Des avocats américains, auteurs d'un rapport commandé par le Rwanda et publié ce 19 avril, affirment que la France «porte une lourde responsabilité pour avoir rendu possible» le génocide «prévisible» des Tusti en 1994, qui a fait plus de 800 000 morts en trois mois.
Commandée en 2017 au cabinet Levy, l'enquête estime que la France savait qu'un génocide se préparait mais a continué à apporter «un soutien indéfectible» au président hutu Juvénal Habyarimana. Ce soutien a perduré même lorsque «leurs intentions génocidaires étaient devenues patentes».
Le rapport de près de 600 pages n'a pas pu établir de preuves quant à la participation de responsables ou du personnel français aux tueries, entre avril et juillet 1994. Mais il rejette l'idée que Paris était «aveugle» face au génocide qui se préparait, comme l'a récemment estimé le rapport de l'historien français Vincent Duclert, remis fin mars au président français Emmanuel Macron qui l'avait commandé.

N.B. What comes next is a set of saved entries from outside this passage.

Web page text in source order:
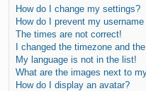
How do I change my settings?
How do I prevent my
The times are not correct!
I changed the timezone and
My language is not in the list!
What are the images next to
How do I display an avatar?
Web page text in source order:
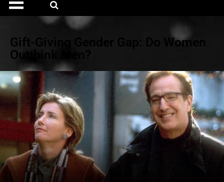
Gift-Giving Gender Gap: Do Women
Outthink Men?
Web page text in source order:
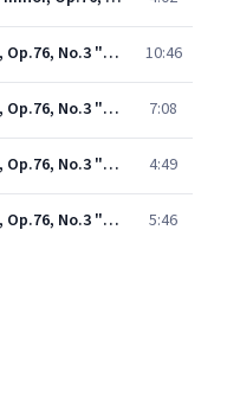
Haydn: String Quartet in C, Op.76, No.3 "Emperor" - 1. Allegro 10:46
Haydn: String Quartet in C, Op.76, No.3 "Emperor" - 2. Poco adagio cantabile 7:08
Haydn: String Quartet in C, Op.76, No.3 "Emperor" - 3. Menuetto (Allegro) 4:49
Haydn: String Quartet in C, Op.76, No.3 "Emperor" - 4. Presto 5:46
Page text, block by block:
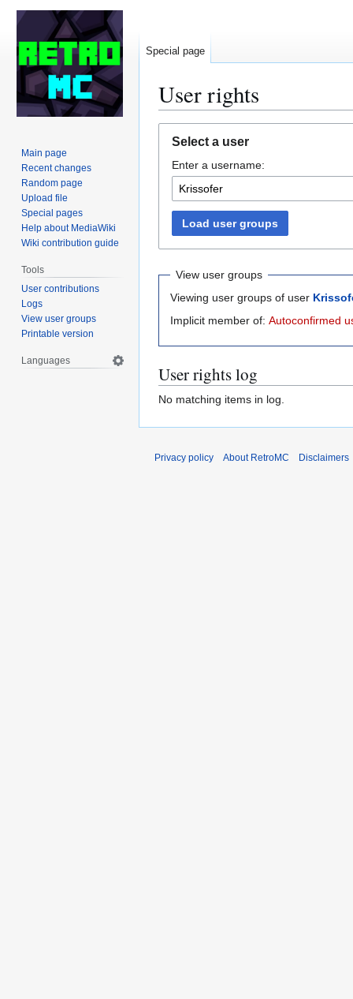
User rights
navigation
search
Select a user
Enter a username:
Load user groups
View user groups
Viewing user groups of user
Implicit member of: Autoconfirmed
User rights log
No matching items in log.
Special page
Main page
Recent changes
Random page
Upload file
Special pages
Help about MediaWiki
Wiki contribution guide
Tools
User contributions
Logs
View user groups
Printable version
Languages
Privacy policy About RetroMC Disclaimers
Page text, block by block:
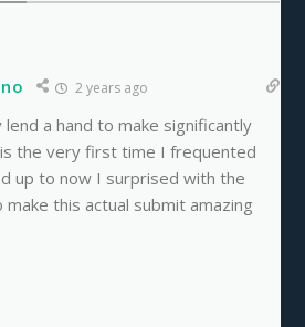
2 years ago
a hand to make significantly
the very first time I frequented
up to now I surprised with the
this actual submit amazing
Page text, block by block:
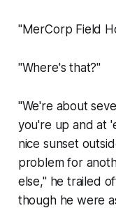
"MerCorp Field
"Where's that?"
"We're about
you're up and at
nice sunset
problem for
else," he trailed
though he were
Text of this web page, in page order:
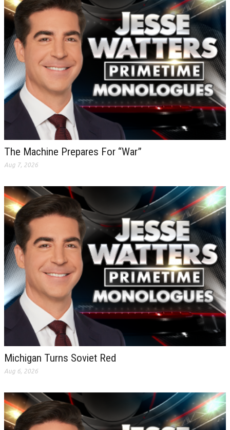
The Machine Prepares For “War”
Aug 7, 2026
Michigan Turns Soviet Red
Aug 6, 2026
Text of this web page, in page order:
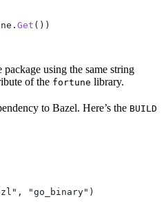
. Get ())
package using the same string
of the fortune library.
to Bazel. Here’s the BUILD
"go_binary")
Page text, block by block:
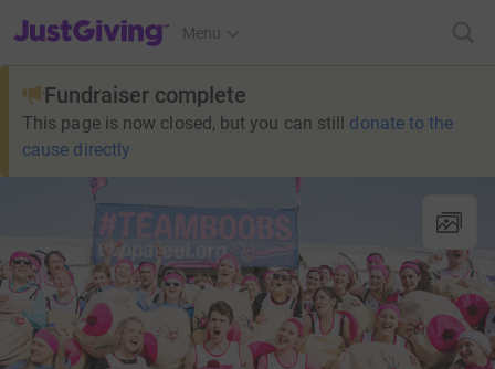
JustGiving’s homepage
Menu
Fundraiser complete
This page is now closed, but you can still donate to the
cause directly
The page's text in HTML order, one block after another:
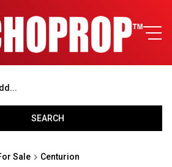
SEARCH
Sale Centurion
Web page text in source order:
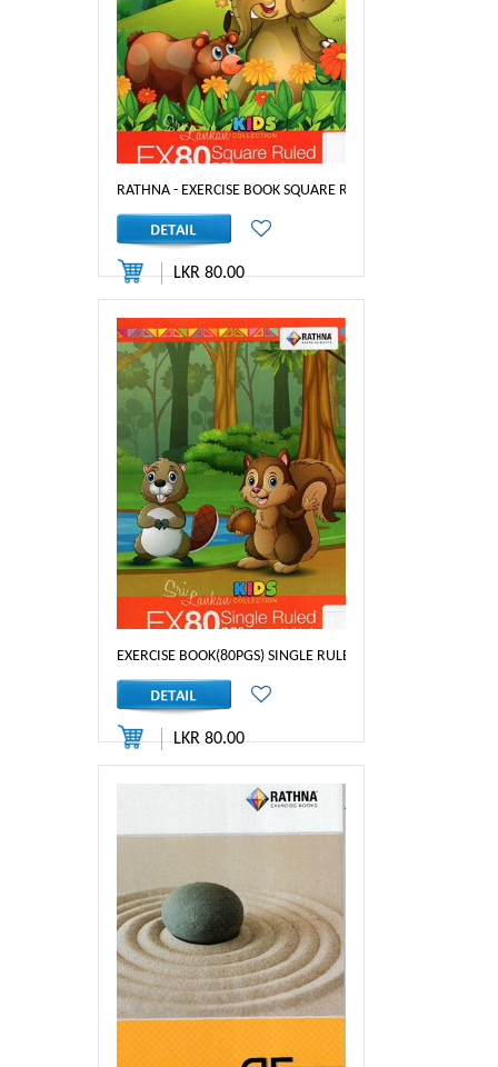
RATHNA - EXERCISE BOOK SQUARE RULED 80PGS 1 INCH
LKR 80.00
EXERCISE BOOK(80PGS) SINGLE RULED 1/2 INCH
LKR 80.00
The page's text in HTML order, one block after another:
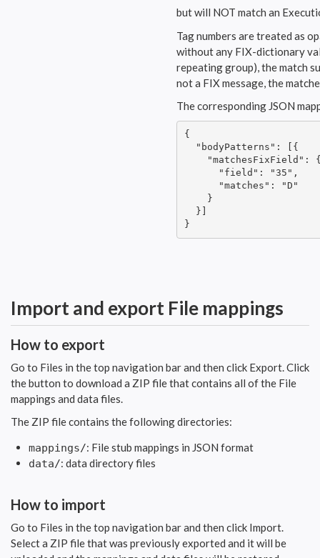
but will NOT match an
Tag numbers are treated as
without any FIX-dictionary
repeating group), the match
not a FIX message, the
The corresponding JSON
{
  "bodyPatterns": [{
"matchesFixField":
      "field": "35",
      "matches": "D"
    }
  }]
}
Import and export File mappings
How to export
Go to Files in the top navigation bar and then click Export. Click
the button to download a ZIP file that contains all of the File
mappings and data files.
The ZIP file contains the following directories:
mappings/: File stub mappings in JSON format
data/: data directory files
How to import
Go to Files in the top navigation bar and then click Import.
Select a ZIP file that was previously exported and it will be
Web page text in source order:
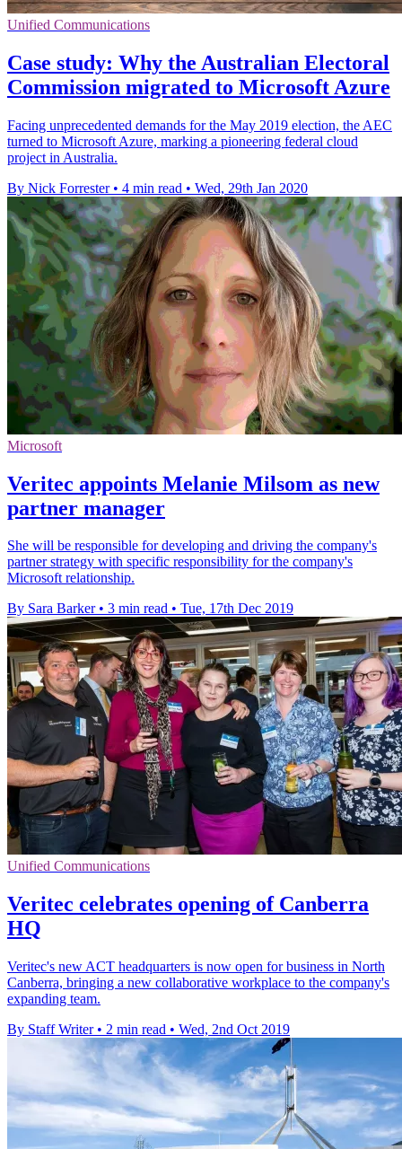
Unified Communications
Case study: Why the Australian Electoral
Commission migrated to Microsoft Azure
Facing unprecedented demands for the May 2019 election, the AEC
turned to Microsoft Azure, marking a pioneering federal cloud
project in Australia.
By Nick Forrester • 4 min read • Wed, 29th Jan 2020
Microsoft
Veritec appoints Melanie Milsom as new
partner manager
She will be responsible for developing and driving the company's
partner strategy with specific responsibility for the company's
Microsoft relationship.
By Sara Barker • 3 min read • Tue, 17th Dec 2019
Unified Communications
Veritec celebrates opening of Canberra
HQ
Veritec's new ACT headquarters is now open for business in North
Canberra, bringing a new collaborative workplace to the company's
expanding team.
By Staff Writer • 2 min read • Wed, 2nd Oct 2019
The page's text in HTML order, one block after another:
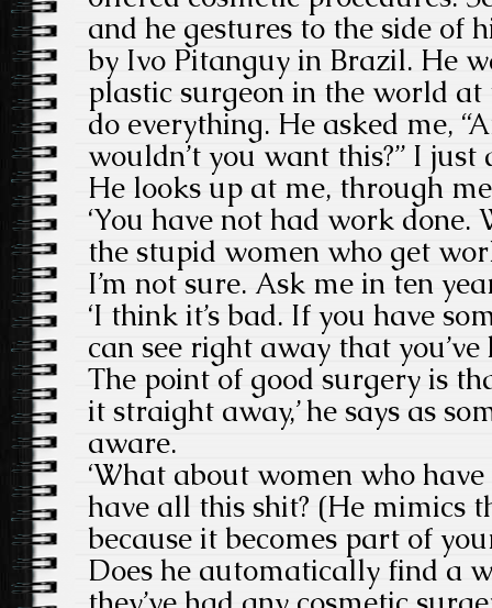
and he gestures to the side of
by Ivo Pitanguy in Brazil. He
plastic surgeon in the world
do everything. He asked me,
wouldn’t you want this?” I just
He looks up at me, through
‘You have not had work
the stupid women who get
I’m not sure. Ask me in ten
‘I think it’s bad. If you have
can see right away that you’ve
The point of good surgery is
it straight away,’ he says as
aware.
‘What about women who
have all this shit? (He mimics
because it becomes part of
Does he automatically find a
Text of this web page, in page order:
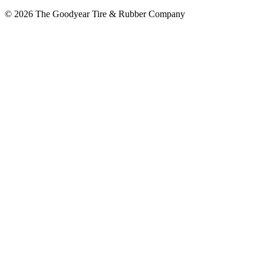
© 2026 The Goodyear Tire & Rubber Company
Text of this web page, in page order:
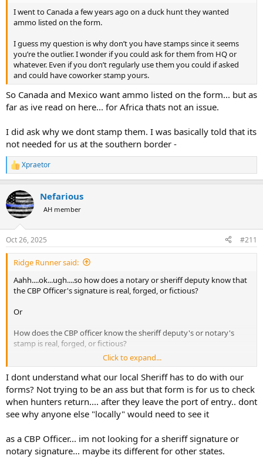
I went to Canada a few years ago on a duck hunt they wanted
ammo listed on the form.
I guess my question is why don’t you have stamps since it seems
you’re the outlier. I wonder if you could ask for them from HQ or
whatever. Even if you don’t regularly use them you could if asked
and could have coworker stamp yours.
So Canada and Mexico want ammo listed on the form... but as
far as ive read on here... for Africa thats not an issue.
I did ask why we dont stamp them. I was basically told that its
not needed for us at the southern border -
R
e
c
t
i
s
:
Xpraetor
Nefarious
AH member
Oct 26, 2025 #211
Ridge Runner said:
Aahh....ok...ugh....so how does a notary or sheriff deputy know that
the CBP Officer's signature is real, forged, or fictious?
Or
How does the CBP officer know the sheriff deputy's or notary's
stamp is real, forged, or fictious?
That someone hasn't laser printed blank forms with real, forged, or
fictious signatures are being used to import questionable items
into the US from other countries as being previously "legally"
exported?
Click to expand...
I dont understand what our local Sheriff has to do with our
forms? Not trying to be an ass but that form is for us to check
when hunters return.... after they leave the port of entry.. dont
see why anyone else "locally" would need to see it
as a CBP Officer... im not looking for a sheriff signature or
notary signature... maybe its different for other states.
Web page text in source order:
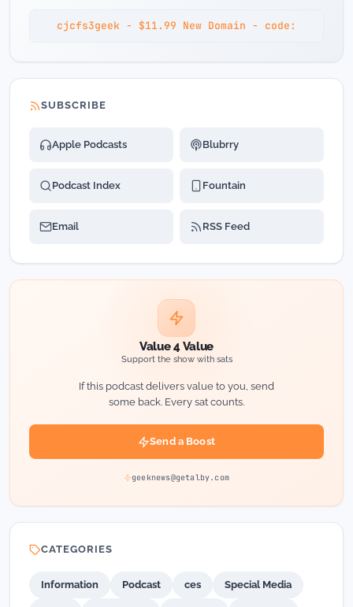
cjcfs3geek - $11.99 New Domain - code:
SUBSCRIBE
Apple Podcasts Blubrry
Podcast Index Fountain
Email RSS Feed
Value 4 Value
Support the show with sats
If this podcast delivers value to you, send
some back. Every sat counts.
Send a Boost
geeknews@getalby.com
CATEGORIES
Information Podcast ces Special Media
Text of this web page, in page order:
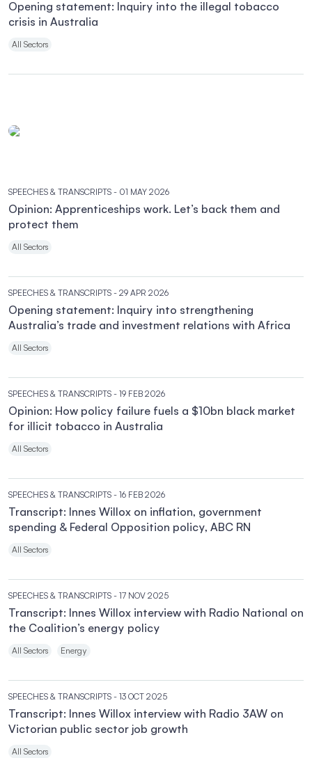
Opening statement: Inquiry into the illegal tobacco
crisis in Australia
All Sectors
SPEECHES & TRANSCRIPTS - 01 MAY 2026
Opinion: Apprenticeships work. Let’s back them and
protect them
All Sectors
SPEECHES & TRANSCRIPTS - 29 APR 2026
Opening statement: Inquiry into strengthening
Australia’s trade and investment relations with Africa
All Sectors
SPEECHES & TRANSCRIPTS - 19 FEB 2026
Opinion: How policy failure fuels a $10bn black market
for illicit tobacco in Australia
All Sectors
SPEECHES & TRANSCRIPTS - 16 FEB 2026
Transcript: Innes Willox on inflation, government
spending & Federal Opposition policy, ABC RN
All Sectors
SPEECHES & TRANSCRIPTS - 17 NOV 2025
Transcript: Innes Willox interview with Radio National on
the Coalition’s energy policy
All Sectors Energy
SPEECHES & TRANSCRIPTS - 13 OCT 2025
Transcript: Innes Willox interview with Radio 3AW on
Victorian public sector job growth
All Sectors
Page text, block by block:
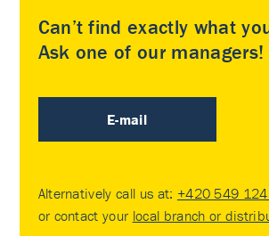
Can’t find exactly what
Ask one of our managers!
E-mail
Alternatively call us at: +420 549
or contact your local branch or
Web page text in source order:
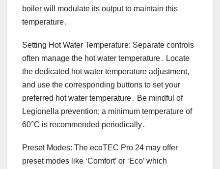
boiler will modulate its output to maintain this
temperature․
Setting Hot Water Temperature: Separate controls
often manage the hot water temperature․ Locate
the dedicated hot water temperature adjustment,
and use the corresponding buttons to set your
preferred hot water temperature․ Be mindful of
Legionella prevention; a minimum temperature of
60°C is recommended periodically․
Preset Modes: The ecoTEC Pro 24 may offer
preset modes like ‘Comfort’ or ‘Eco’ which

La commission Duclert a conclu que si «rien ne vient démontrer» qu'elle s'est rendue complice, la France porte des «responsabilités lourdes et accablantes» dans la tragédie, en étant notamment «demeurée aveugle face à la préparation» du génocide.
L’Etat français a mené une opération de camouflage afin d’enterrer son passé au Rwanda
Le rapport du cabinet américain souligne de son côté que la France a été un «collaborateur indispensable dans l'établissement d'institutions qui deviendraient des instruments du génocide». «Aucun autre Etat étranger n'avait connaissance du danger représenté par les extrémistes rwandais tout en appuyant ces mêmes extrémistes [...] Le rôle du pouvoir français a été singulier. Pourtant, l'Etat français n'a toujours pas reconnu son rôle et ne s'en est toujours pas officiellement excusé», peut-on y lire.
Les auteurs du rapport accusent également la France d'avoir fait obstruction à leur enquête en ignorant ses demandes de documents, écrivant plus généralement qu'«au cours des vingt-cinq dernières années, l’Etat français a mené une opération de camouflage afin d’enterrer son passé au Rwanda».
Le rôle de la France dans le génocide empoisonne depuis des années les relations entre Paris et Kigali. Le président Paul Kagame, qui a pris la tête du Rwanda après le génocide, a salué après sa sortie le rapport français, estimant qu'il s'agissait d'un «important pas en avant». Il doit se rendre à Paris les 18 et 19 mai au sommet sur le financement des économies d’Afrique subsaharienne et à une rencontre portant sur le Soudan, alors qu'Emmanuel Macron devrait effectuer en mai une visite officielle à Kigali dont les dates ne sont pas encore arrêtées, comme le rappelle l'hebdomadaire Jeune Afrique.